Oleh karena itu kita perlu berjuang. Kita tidak boleh diam karena hari hari ini adalah jahat, hari hari ini adalah hari hari yang penuh dengan kesulitan. Kita harus berjuang secara rohani, berjuang untuk mendekat kepada Allah. Salah satunya belajarlah berpuasa, puasa adalah perbuatan menciptakan padang gurun bagi diri sendiri, suatu proses yang membuat jiwa kita lapar dengan semua keadaan.
Bagi saudara yang pernah berpuasa, pasti kita pernah merasakan betapa tubuh kita ini lemah dan satu satunya yang kita butuhkan adalah Allah, kita merindukan Tuhan. Puasa menjadi makanan secara rohani, karena itu saya sangat menganjurkan puasa. Walaupun kita tidak bisa sering melakukanya, tetapi kita kadang kadang perlu mencobanya.

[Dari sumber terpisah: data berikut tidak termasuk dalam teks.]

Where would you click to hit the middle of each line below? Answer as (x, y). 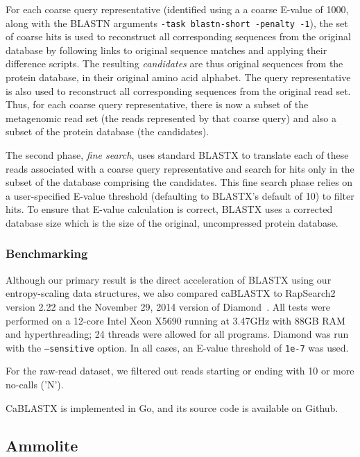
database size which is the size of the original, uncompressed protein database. (172, 222)
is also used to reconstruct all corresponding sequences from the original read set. (178, 90)
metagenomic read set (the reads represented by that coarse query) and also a (171, 118)
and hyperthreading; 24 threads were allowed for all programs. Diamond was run (177, 334)
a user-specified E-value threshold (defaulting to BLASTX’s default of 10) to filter (180, 195)
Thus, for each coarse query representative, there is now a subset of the (157, 104)
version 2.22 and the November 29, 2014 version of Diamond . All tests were (168, 306)
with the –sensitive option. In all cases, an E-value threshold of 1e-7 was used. (177, 347)
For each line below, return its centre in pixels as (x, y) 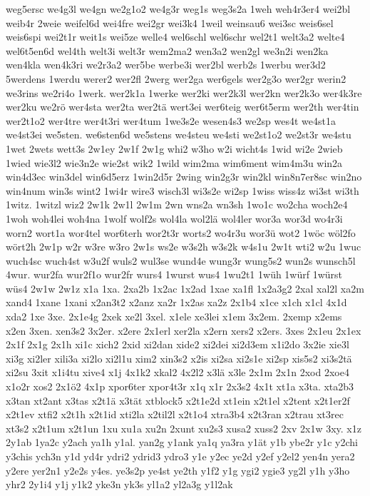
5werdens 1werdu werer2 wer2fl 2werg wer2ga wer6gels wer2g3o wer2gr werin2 (176, 78)
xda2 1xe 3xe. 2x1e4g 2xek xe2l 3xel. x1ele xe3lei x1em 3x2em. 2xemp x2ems (174, 317)
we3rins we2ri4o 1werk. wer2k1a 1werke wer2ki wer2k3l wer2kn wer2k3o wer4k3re (184, 92)
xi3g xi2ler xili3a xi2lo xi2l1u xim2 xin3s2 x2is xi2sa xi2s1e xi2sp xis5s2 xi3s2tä (179, 358)
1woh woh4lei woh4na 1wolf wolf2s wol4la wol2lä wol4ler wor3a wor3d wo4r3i (174, 218)
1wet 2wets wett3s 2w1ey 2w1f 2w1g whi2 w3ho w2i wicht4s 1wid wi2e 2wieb (174, 148)
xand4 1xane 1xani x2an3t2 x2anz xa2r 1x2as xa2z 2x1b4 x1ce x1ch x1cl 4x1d (176, 302)
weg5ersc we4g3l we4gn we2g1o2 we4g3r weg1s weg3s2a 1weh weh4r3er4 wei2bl (178, 9)

Supaya kita bisa menyatakan kelemahan kita dihadapan-Nya, dan kita dikenyangkan dengan Tuhan.
Suatu saat kami pelayan internasional diundang makan oleh seorang deacon ke restaurant The Party, saya tidak datang karena sedang doa dan berpuasa. Seorang teman pendeta bertanya kenapa kamu tidak ikut, “saya sedang menjalani doa puasa.” Eh malah tertawa, untuk apa doa puasa. Apa kekuatan saya sehingga saya masih bisa memegang doa dan puasa? Karena saya haus dan lapar akan Tuhan.

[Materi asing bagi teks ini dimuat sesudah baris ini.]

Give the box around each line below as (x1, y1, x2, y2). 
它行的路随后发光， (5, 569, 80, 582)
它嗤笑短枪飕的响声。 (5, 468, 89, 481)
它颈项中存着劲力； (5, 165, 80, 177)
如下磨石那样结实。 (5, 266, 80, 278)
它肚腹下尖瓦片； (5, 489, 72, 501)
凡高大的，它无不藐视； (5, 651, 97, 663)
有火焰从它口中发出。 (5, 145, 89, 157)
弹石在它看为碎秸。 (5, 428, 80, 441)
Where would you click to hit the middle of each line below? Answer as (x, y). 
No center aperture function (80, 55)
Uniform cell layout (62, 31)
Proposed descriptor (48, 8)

Kemudian berjuanglah untuk memiliki sifat rendah hati. Saya sering memperhatikan orang orang kaya yang tidak merasa kekurangan apapun, datang doa malam dengan pakaian yang sederhana, lalu berlutut berdoa seperti orang yang tidak punya apa apa. Ini sangat memberkati. Kadang kadang kita sedikit saja berhasil, kita sudah membanggakan diri, hidup di dunia hanya sementara, hiduplah seperti orang yang baru percaya walaupun kita sudah puluhan tahun percaya Tuhan. Hidup sebagai orang yang miskin dihadapan Allah walaupun kita telah menerima banyak berkat. Mengapa air berkumpul di lautan? Karena laut adalah tempat yang paling rendah. Anugerah Tuhan akan datang kepada hati yang rendah.
Jika kita kehilangan sifat rendah hati, maka berkat rohani juga akan berhenti. Datanglah kepada Tuhan dengan bejana kosong. Tahun 2020 telah berlalu, mari kita menjalani kehidupan di tahun 2021 ini dengan kerohanian yang tidak biasa biasa, biarlah kita selalu haus akan Tuhan, berjalan dengan Tuhan, bergantung pada Tuhan, bersandar pada Tuhan, jangan merasa puas dengan kerohanian di tahun yang lalu, tetapi mari kita terus bergerak lebih dan lebih lagi di dalam Tuhan.